X-Ray Tomography
TopoTome: Topology-informed unsupervised segmentation and analysis of 3D images

Biological systems are three-dimensional and complex. Images of biological 3D structures can be acquired using different imaging technologies and at increasing resolutions. However, identifying relevant structural features in complex 3D-imaged subjects remains a significant challenge. 3D image segmentation is usually performed using deep-learning segmentation models. Such models are trained on manually annotated and segmented, dataset-specific images. Consequently, such models rarely generalize across datasets. Here, we overcome these limitations with TopoTome, an unsupervised 3D image segmentation and analysis algorithm based on topological data analysis. TopoTome encodes the 3D image directly in topological space. It then performs unsupervised clustering to detect and segment features represented by salient voxel intensity gradients. We demonstrate on simple, complex, synthetic and real-world 3D image data that it outperforms all 3D clustering algorithms.
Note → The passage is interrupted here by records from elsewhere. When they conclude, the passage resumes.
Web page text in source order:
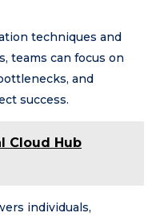
techniques and
teams can focus on
and
success.
Cloud Hub
individuals,
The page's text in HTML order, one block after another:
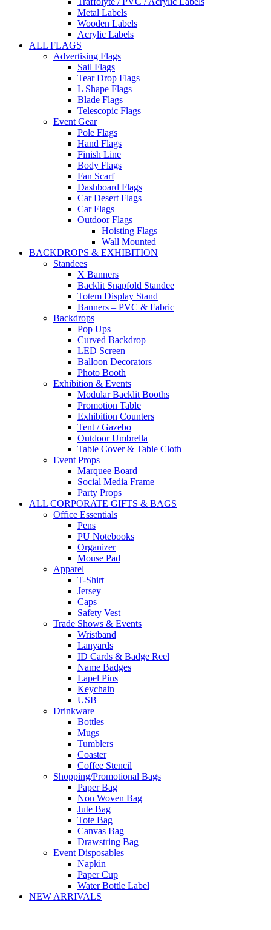
Metal Labels
Wooden Labels
Acrylic Labels
ALL FLAGS
Advertising Flags
Sail Flags
Tear Drop Flags
L Shape Flags
Blade Flags
Telescopic Flags
Event Gear
Pole Flags
Hand Flags
Finish Line
Body Flags
Fan Scarf
Dashboard Flags
Car Desert Flags
Car Flags
Outdoor Flags
Hoisting Flags
Wall Mounted
BACKDROPS & EXHIBITION
Standees
X Banners
Backlit Snapfold Standee
Totem Display Stand
Banners – PVC & Fabric
Backdrops
Pop Ups
Curved Backdrop
LED Screen
Balloon Decorators
Photo Booth
Exhibition & Events
Modular Backlit Booths
Promotion Table
Exhibition Counters
Tent / Gazebo
Outdoor Umbrella
Table Cover & Table Cloth
Event Props
Marquee Board
Social Media Frame
Party Props
ALL CORPORATE GIFTS & BAGS
Office Essentials
Pens
PU Notebooks
Organizer
Mouse Pad
Apparel
T-Shirt
Jersey
Caps
Safety Vest
Trade Shows & Events
Wristband
Lanyards
ID Cards & Badge Reel
Name Badges
Lapel Pins
Keychain
USB
Drinkware
Bottles
Mugs
Tumblers
Coaster
Coffee Stencil
Shopping/Promotional Bags
Paper Bag
Non Woven Bag
Jute Bag
Tote Bag
Canvas Bag
Drawstring Bag
Event Disposables
Napkin
Paper Cup
Water Bottle Label
NEW ARRIVALS
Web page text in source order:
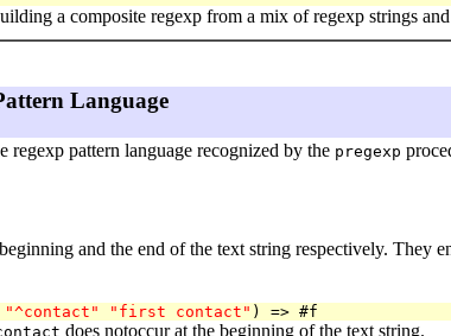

Its segmentation ranks with or outperforms best-in-class deep learning 3D image segmentation software. Besides segmentation, it enables streamlined topological data analysis of 3D images. Owing to its conceptually different topological data analysis core, TopoTome does not need prior information and tuning to generalize across different imaging modalities, including fluorescence microscopy and X-ray computed tomography. We show it also readily generalizes across biological subjects, such as different species, organs and cells. TopoTome is thus one of the most versatile and accurate unsupervised 3D image segmentation algorithms.
Publications
• Bourgeat, S., Derveni F., Gamblin V., Bilgic E.N., Arslan F.N., Oates A., Aztekin C., Zenk F., Reis P.M., and Jaksic A.m., “TopoTome: Topology-informed unsupervised segmentation and analysis of 3D images”, submitted (2025).